Many dissidents, including Oscar Espinoa Chepe, hope that Raul Castro, Fidel's hatchet man during the anti-Batista revolution, will, if he is chosen, live up to his more recent reputation as a reformer.

"People are really hoping for change if Raul is put in charge," said Oscar. "If people speak about Fidel at all it is in the past tense. Now it's all about Raul. But if he disappoints the people there will be blood again in Cuba.

"I am working for reconciliation between Cubans and hope we will finish fighting each other. What we need now is brotherhood not political ideology."

Oscar ekes out a living as a freelance journalist, broadcasting from his kitchen and writing about reconciliation for newspapers in Madrid and Miami. He describes how the regime confiscated his life savings, his pension and all Miriam's savings, although she has never been charged with a crime.

"Look," he says holding out a card filled with tiny writing, "we still have ration cards 49 years after the revolution. This is how Castro keeps his control. Every month a person is entitled to a pound of meat mixed with soy, eight ounces of cooking oil, seven pounds of rice and a few ounces of beans.

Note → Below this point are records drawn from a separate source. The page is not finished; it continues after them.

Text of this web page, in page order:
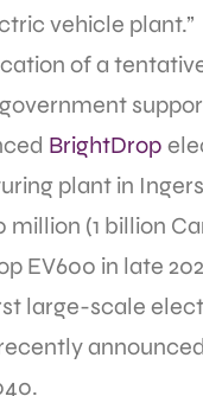
vehicle plant.”
of a
BrightDrop
plant in
million (1 billion
EV600 in late
large-scale
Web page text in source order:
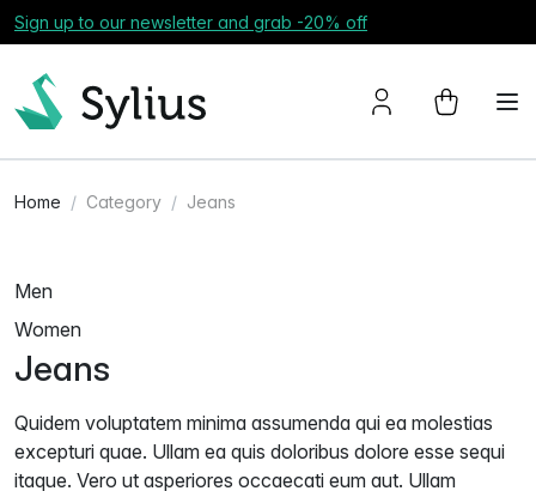
Sign up to our newsletter and grab -20% off
Home Category Jeans
Men
Women
Jeans
Quidem voluptatem minima assumenda qui ea molestias
excepturi quae. Ullam ea quis doloribus dolore esse sequi
itaque. Vero ut asperiores occaecati eum aut. Ullam
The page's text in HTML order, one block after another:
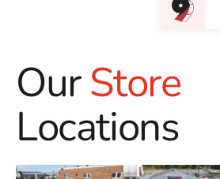
OurStore
Locations
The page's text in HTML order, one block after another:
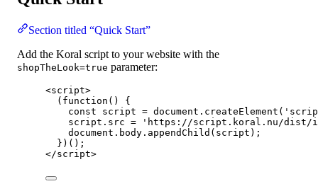
Section titled “Quick Start”
Add the Koral script to your website with the
shopTheLook=true parameter:
<script>
( function ()
{
const script = document . createElement ( '
script . src = ' https://script.koral.nu/dist/
document . body . appendChild ( script );
})();
</script>
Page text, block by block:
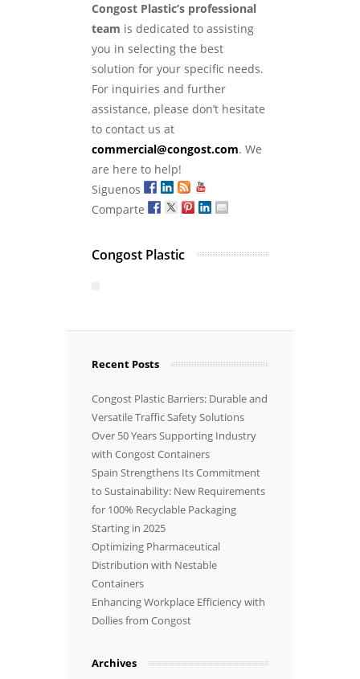
Congost Plastic’s professional
team is dedicated to assisting
you in selecting the best
solution for your specific needs.
For inquiries and further
assistance, please don’t hesitate
to contact us at
commercial@congost.com. We
are here to help!
Siguenos
Comparte
Congost Plastic
Recent Posts
Congost Plastic Barriers: Durable and
Versatile Traffic Safety Solutions
Over 50 Years Supporting Industry
with Congost Containers
Spain Strengthens Its Commitment
to Sustainability: New Requirements
for 100% Recyclable Packaging
Starting in 2025
Optimizing Pharmaceutical
Distribution with Nestable
Containers
Enhancing Workplace Efficiency with
Dollies from Congost
Archives

Much of the population goes hungry and the average wage is 408 pesos (£11) a month.

"But there is huge corruption around the ration cards, which are a complete waste of time because so many Cubans live off money from relatives in the US. It's really a system for keeping people under control."

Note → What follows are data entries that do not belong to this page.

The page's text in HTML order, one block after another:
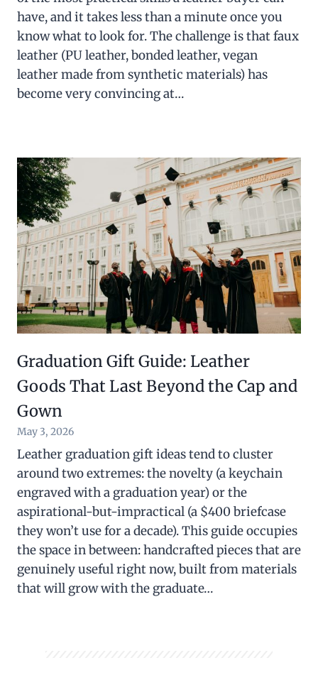
have, and it takes less than a minute once you
know what to look for. The challenge is that faux
leather (PU leather, bonded leather, vegan
leather made from synthetic materials) has
become very convincing at…
Graduation Gift Guide: Leather
Goods That Last Beyond the Cap and
Gown
May 3, 2026
Leather graduation gift ideas tend to cluster
around two extremes: the novelty (a keychain
engraved with a graduation year) or the
aspirational-but-impractical (a $400 briefcase
they won’t use for a decade). This guide occupies
the space in between: handcrafted pieces that are
genuinely useful right now, built from materials
that will grow with the graduate…
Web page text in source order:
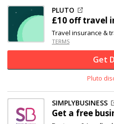
PLUTO
£10 offtravel
Travel insurance &
TERMS
Get
Pluto
SIMPLYBUSINESS
Get a free
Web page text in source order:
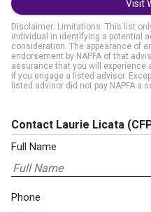
Visit
Disclaimer: Limitations. This list
individual in identifying a potential
consideration. The appearance of
endorsement by NAPFA of that
assurance that you will
if you engage a listed advisor.
listed advisor did not pay NAPFA a
Contact Laurie Licata
Full Name
Phone
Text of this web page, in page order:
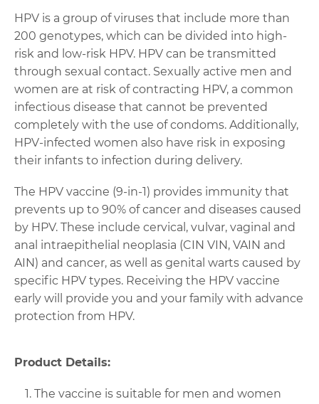
HPV is a group of viruses that include more than
200 genotypes, which can be divided into high-
risk and low-risk HPV. HPV can be transmitted
through sexual contact. Sexually active men and
women are at risk of contracting HPV, a common
infectious disease that cannot be prevented
completely with the use of condoms. Additionally,
HPV-infected women also have risk in exposing
their infants to infection during delivery.
The HPV vaccine (9-in-1) provides immunity that
prevents up to 90% of cancer and diseases caused
by HPV. These include cervical, vulvar, vaginal and
anal intraepithelial neoplasia (CIN VIN, VAIN and
AIN) and cancer, as well as genital warts caused by
specific HPV types. Receiving the HPV vaccine
early will provide you and your family with advance
protection from HPV.
Product Details:
The vaccine is suitable for men and women
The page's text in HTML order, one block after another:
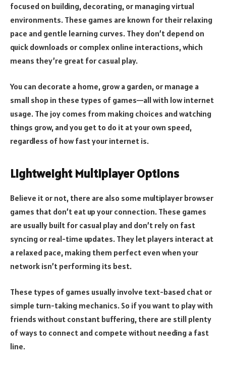
focused on building, decorating, or managing virtual
environments. These games are known for their relaxing
pace and gentle learning curves. They don’t depend on
quick downloads or complex online interactions, which
means they’re great for casual play.
You can decorate a home, grow a garden, or manage a
small shop in these types of games—all with low internet
usage. The joy comes from making choices and watching
things grow, and you get to do it at your own speed,
regardless of how fast your internet is.
Lightweight Multiplayer Options
Believe it or not, there are also some multiplayer browser
games that don’t eat up your connection. These games
are usually built for casual play and don’t rely on fast
syncing or real-time updates. They let players interact at
a relaxed pace, making them perfect even when your
network isn’t performing its best.
These types of games usually involve text-based chat or
simple turn-taking mechanics. So if you want to play with
friends without constant buffering, there are still plenty
of ways to connect and compete without needing a fast
line.
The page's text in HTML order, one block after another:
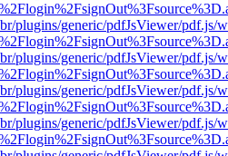
plugins/generic/pdfJsViewer/pdf.js/
plugins/generic/pdfJsViewer/pdf.js/
plugins/generic/pdfJsViewer/pdf.js/
plugins/generic/pdfJsViewer/pdf.js/

And the hand of the Communist Party is never far away. "The apartment just above us is used by senior members of the political police," Oscar continued, jabbing his finger towards the corner of the ceiling.

"I don't know what they're doing up there. They [the authorities] know how to destroy people and turn them against each other, even my daughter, a lawyer has to stay away from me. But things are changing because people in the neighbourhood who used to be afraid are now talking openly to me."

As a young man, during the revolution Oscar led the youth wing of the Communist Party in his home town. "Everybody loved Fidel back then," he said, "people came back from America to work for the revolution, he was enormously popular." But then, as a young economist working with Castro, he derided his radical plans to abolish money, stop interest payments and close banks in the 1960s. "I was denounced as pro-capitalist, so they sent me to a hard-labour camp collecting bat excrement from caves to use as fertiliser."

Freed after the intercession of friends in the communist establishment, he and his wife were sent to Europe as diplomats. Soon he was watching the Berlin Wall collapse and getting into trouble for speaking about change in Cuba.

Sacked from his job, he got out an old typewriter and began writing articles critical of the regime and hosting his radio show. That was in 2003 when he was sentenced to 20 years in jail.

Today he is out on furlough because of bad health but knows that his freedom may end at any moment. But that doesn't stop him speaking out at every possible opportunity.